Ce film réalisé par Robert Wise est magistral que vous aimiez la boxe ou non. Il nous montre le dernier combat d’un boxeur, Stoker, qui pour l’argent, sa femme et surtout par fierté, va tenter de mettre «un coup de poing» à son jeune adversaire, celui qui l’étalera et qui lui donnera la victoire. Il y a un tout de même un problème : au 3ème round, il doit abdiquer dès la première droite. Entre un entraîneur qui ne croit plus en lui, un match corrompu et une compagne qui ne viendra pas le voir, on ne donne pas cher de note héros principal. Et pourtant...

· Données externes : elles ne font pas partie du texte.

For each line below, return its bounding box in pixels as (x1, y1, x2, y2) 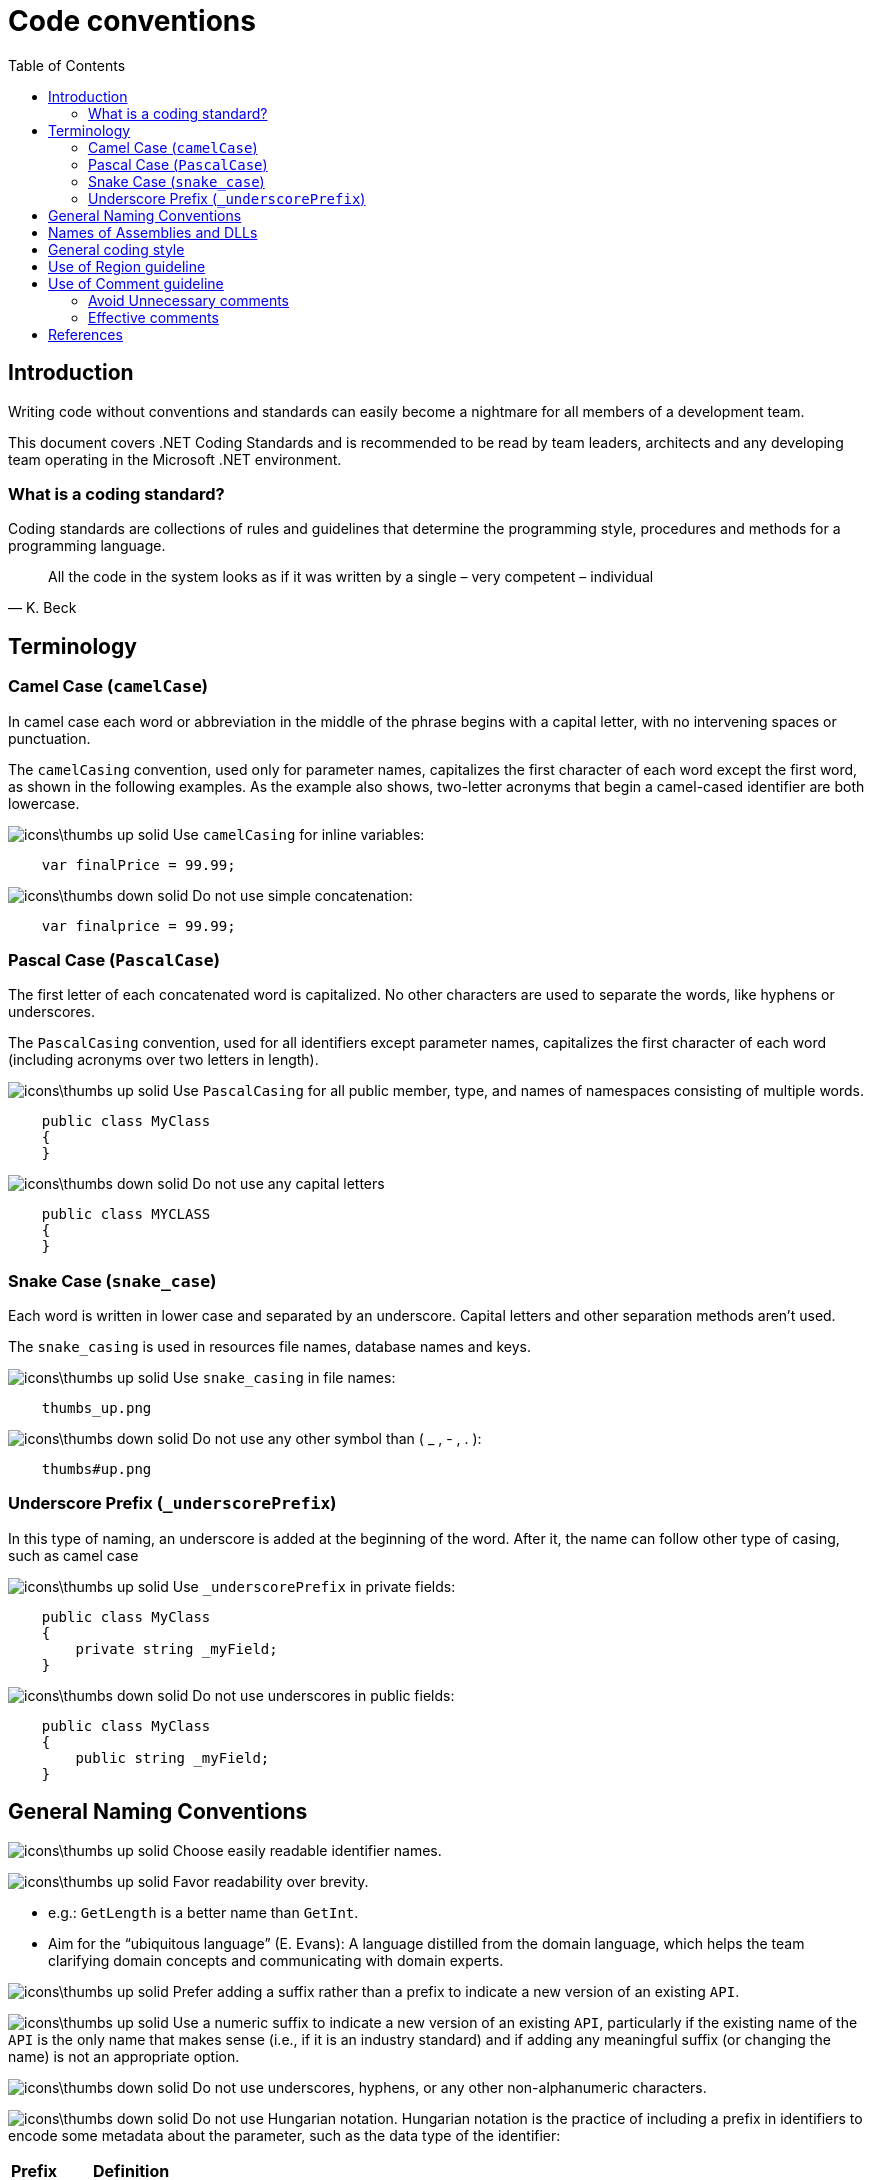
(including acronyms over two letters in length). (8, 1051, 319, 1069)
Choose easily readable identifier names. (172, 1841, 442, 1859)
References (48, 325, 123, 343)
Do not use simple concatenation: (192, 886, 413, 904)
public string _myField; (75, 1749, 270, 1766)
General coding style (48, 240, 185, 258)
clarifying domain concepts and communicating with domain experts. (48, 1951, 504, 1969)
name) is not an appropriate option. (8, 2047, 240, 2065)
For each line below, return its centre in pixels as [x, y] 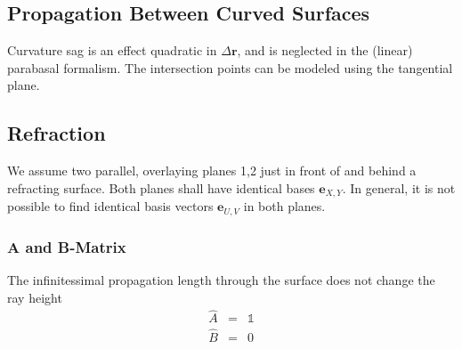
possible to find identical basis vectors [110, 206]
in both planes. [284, 206]
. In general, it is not [399, 187]
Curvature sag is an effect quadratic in [112, 50]
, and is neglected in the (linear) [325, 50]
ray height [35, 297]
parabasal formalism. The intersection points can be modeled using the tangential [230, 67]
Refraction [57, 133]
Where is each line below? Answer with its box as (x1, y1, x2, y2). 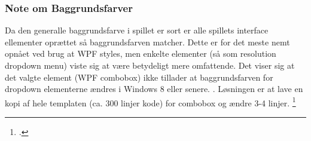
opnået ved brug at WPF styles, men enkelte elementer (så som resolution (5, 47, 276, 60)
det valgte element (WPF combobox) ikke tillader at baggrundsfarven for (5, 70, 273, 83)
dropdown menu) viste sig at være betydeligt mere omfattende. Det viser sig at (5, 59, 295, 71)
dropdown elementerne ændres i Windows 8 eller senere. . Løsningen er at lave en (5, 82, 303, 95)
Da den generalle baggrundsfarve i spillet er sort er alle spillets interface (5, 24, 269, 36)
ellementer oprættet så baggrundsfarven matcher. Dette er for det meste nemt (5, 35, 290, 48)
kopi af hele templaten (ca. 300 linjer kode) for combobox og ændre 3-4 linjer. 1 (5, 94, 296, 109)
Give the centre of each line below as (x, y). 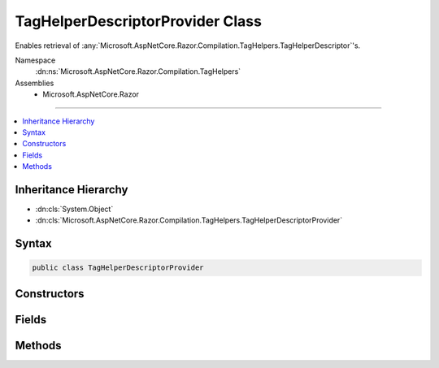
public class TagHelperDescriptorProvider (118, 268)
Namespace (35, 60)
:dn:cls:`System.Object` (74, 209)
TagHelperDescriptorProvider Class (138, 21)
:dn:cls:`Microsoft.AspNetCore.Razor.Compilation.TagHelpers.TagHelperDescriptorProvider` (189, 220)
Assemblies (35, 83)
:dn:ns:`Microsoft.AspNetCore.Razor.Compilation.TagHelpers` (138, 71)

«Nous avons gagné ce soir» est centré sur ce combat final, véritable point de chute de cette attente interminable pour Julie, sa compagne, finement jouée par Audrey Totter qui arrive à donner à son personnage toute la détresse (latente et digne) qu’on attend de la situation. Robert Ryan est excellent dans le rôle du boxeur avec un jeu aussi puissant sur le ring que lors de sa préparation. Tel un lion blessé, il se bat tant bien que mal pour une cause que personne ne semble comprendre, ni les femmes sans remords ni les aveugles passionnés : l'honneur.

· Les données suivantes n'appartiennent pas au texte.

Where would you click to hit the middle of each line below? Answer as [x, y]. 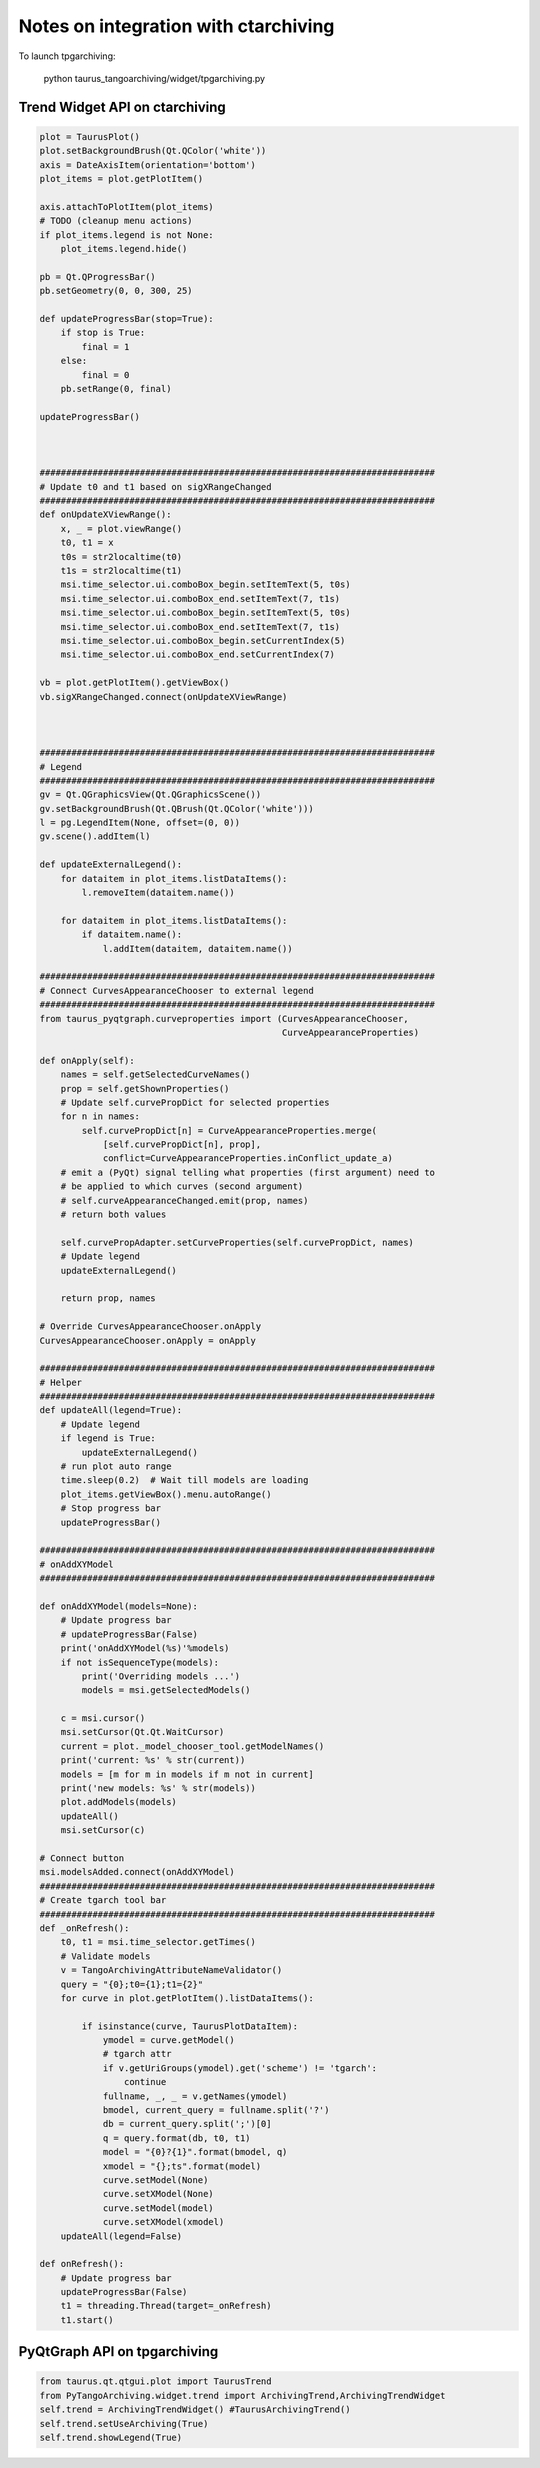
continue [145, 2082]
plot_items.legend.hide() [124, 249]
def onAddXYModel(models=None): [119, 1606]
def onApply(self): [87, 1060]
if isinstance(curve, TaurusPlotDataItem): [190, 2026]
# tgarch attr [137, 2054]
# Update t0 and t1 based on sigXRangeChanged [155, 486]
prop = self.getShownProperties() [145, 1088]

Si tout le film repose sur ce moment, ce qui intéresse et qui transporte, c’est cette rage permanente de Stoker qui se bat contre son adversaire autant que contre lui-même. Tiraillé entre son devoir par rapport à ce match truqué et son estime de soi, il va livrer une prestation exceptionnelle où on vibre autant que lui à chaque coup reçu et donné. Les tribulations de Julie à travers la ville sont très intéressantes car elles dénotent complètement avec la boxe ; le silence pèse sur elle et son attente rend le temps inestimable. Elle est seule et se noie dans une errance très superficielle pour se détacher de ses doutes. Quel homme sera-t-il après ça ?

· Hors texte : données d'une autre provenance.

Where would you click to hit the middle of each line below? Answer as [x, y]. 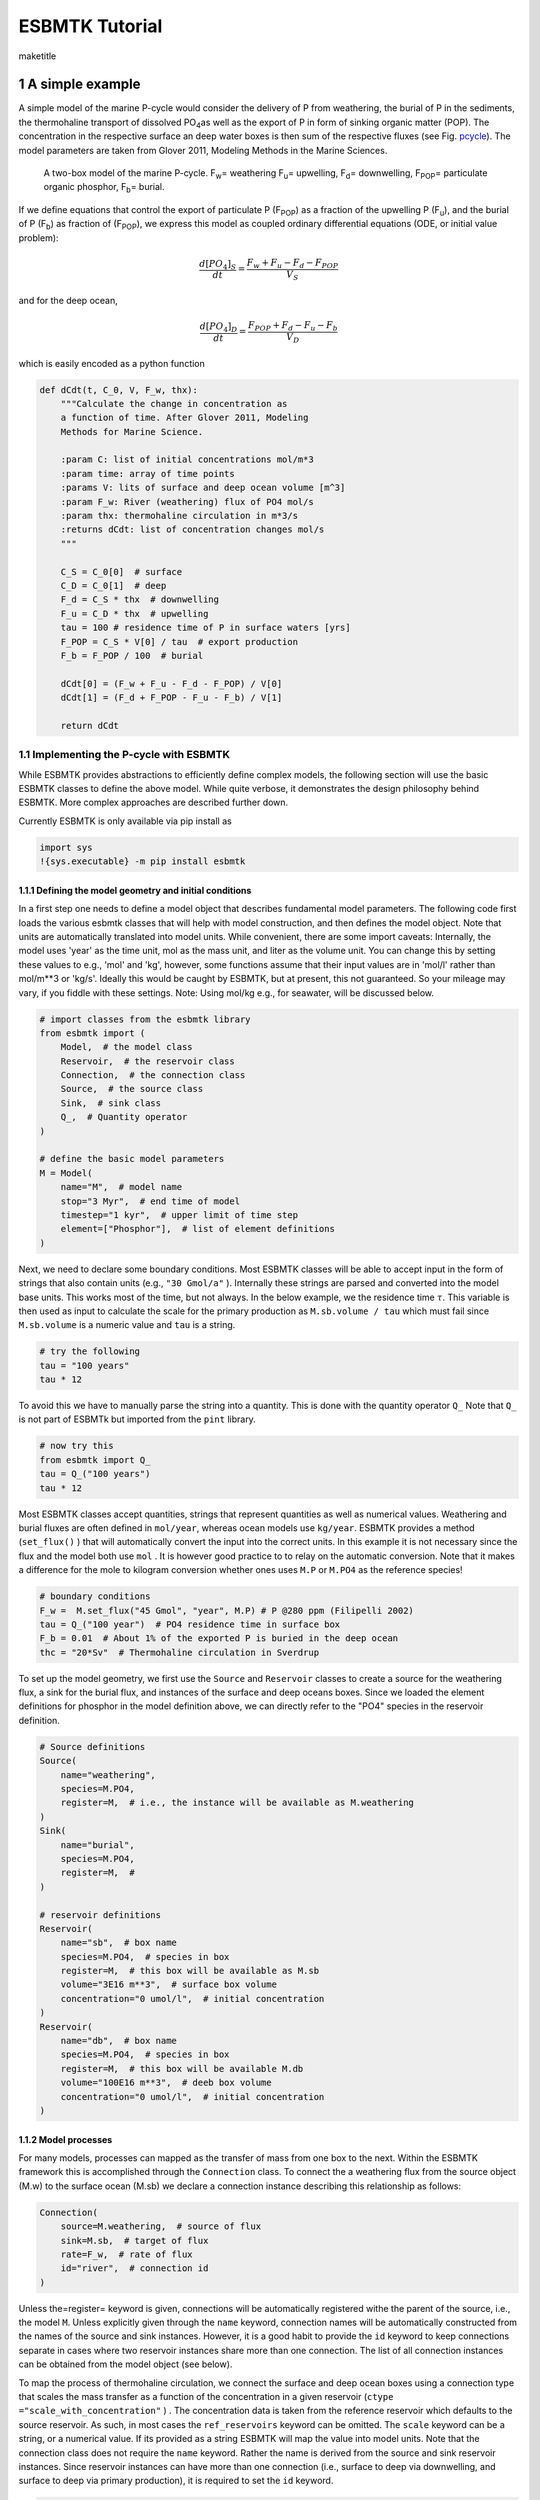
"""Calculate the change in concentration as [174, 403]
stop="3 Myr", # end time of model [150, 1201]
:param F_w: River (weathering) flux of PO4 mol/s [187, 501]
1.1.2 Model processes [65, 2139]
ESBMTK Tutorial [90, 26]
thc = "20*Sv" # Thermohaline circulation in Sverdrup [179, 1652]
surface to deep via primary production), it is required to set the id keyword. [176, 2481]
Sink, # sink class [111, 1103]
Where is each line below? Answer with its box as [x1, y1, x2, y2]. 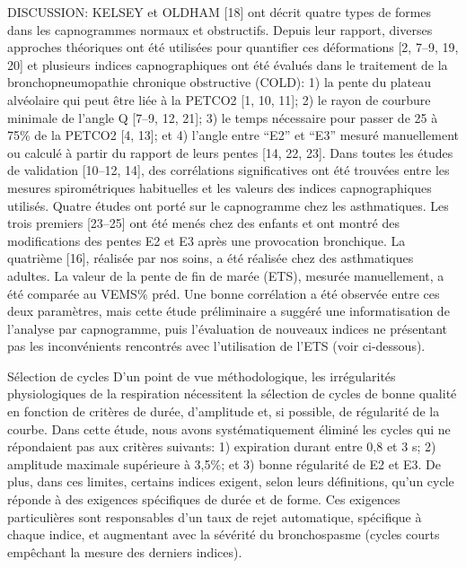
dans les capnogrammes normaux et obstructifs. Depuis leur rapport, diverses [7, 20, 433, 39]
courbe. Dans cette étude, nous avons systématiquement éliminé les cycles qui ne [7, 419, 451, 438]
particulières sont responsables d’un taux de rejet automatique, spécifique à [7, 507, 422, 526]
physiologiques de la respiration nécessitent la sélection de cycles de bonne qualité [7, 384, 457, 403]
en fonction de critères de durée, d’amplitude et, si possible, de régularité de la [7, 402, 440, 421]
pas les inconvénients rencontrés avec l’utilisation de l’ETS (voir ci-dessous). [7, 336, 426, 355]
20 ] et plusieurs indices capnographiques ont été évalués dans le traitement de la [7, 55, 448, 74]
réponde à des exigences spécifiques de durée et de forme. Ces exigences [7, 490, 400, 509]
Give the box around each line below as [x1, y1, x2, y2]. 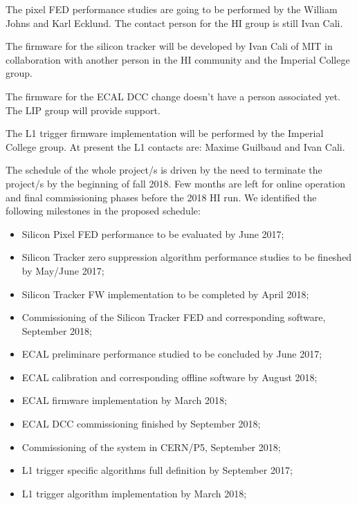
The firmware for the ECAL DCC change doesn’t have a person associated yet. [6, 89, 340, 103]
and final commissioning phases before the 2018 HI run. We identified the [6, 190, 317, 204]
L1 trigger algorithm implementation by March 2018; [21, 486, 247, 500]
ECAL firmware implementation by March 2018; [21, 393, 227, 407]
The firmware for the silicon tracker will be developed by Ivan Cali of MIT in [6, 39, 333, 53]
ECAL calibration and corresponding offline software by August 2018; [21, 369, 318, 384]
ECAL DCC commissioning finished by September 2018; [21, 416, 261, 431]
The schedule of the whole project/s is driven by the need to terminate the [6, 163, 322, 177]
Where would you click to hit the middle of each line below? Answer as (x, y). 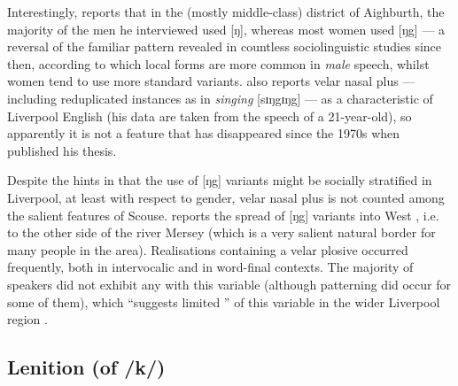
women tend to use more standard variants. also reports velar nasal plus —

Wise joue beaucoup sur le noir et blanc, notamment dans la dernière partie du film, dernier affrontement entre Stoker et ses responsabilités. Il est aussi assez étonnant d'observer que le film se déroule en temps réel, une idée très intelligente qui donne au contenu un sentiment de réalisme supplémentaire. Je conseille ce film sombre et tendu à tous les amateurs de cinéma, car il s’agit là d’un moment court mais qui ne s’oublie pas. Il y a beaucoup d’espoir dans ce film.
Entre «Dreamland» et Paradise city», le rêve prend forme et s’évapore au même endroit. Un bel endroit pour eux.
(Un merci à Docteur_Jivago pour la découverte, même si j'ai fait ça dans son dos, ouh le coquin.)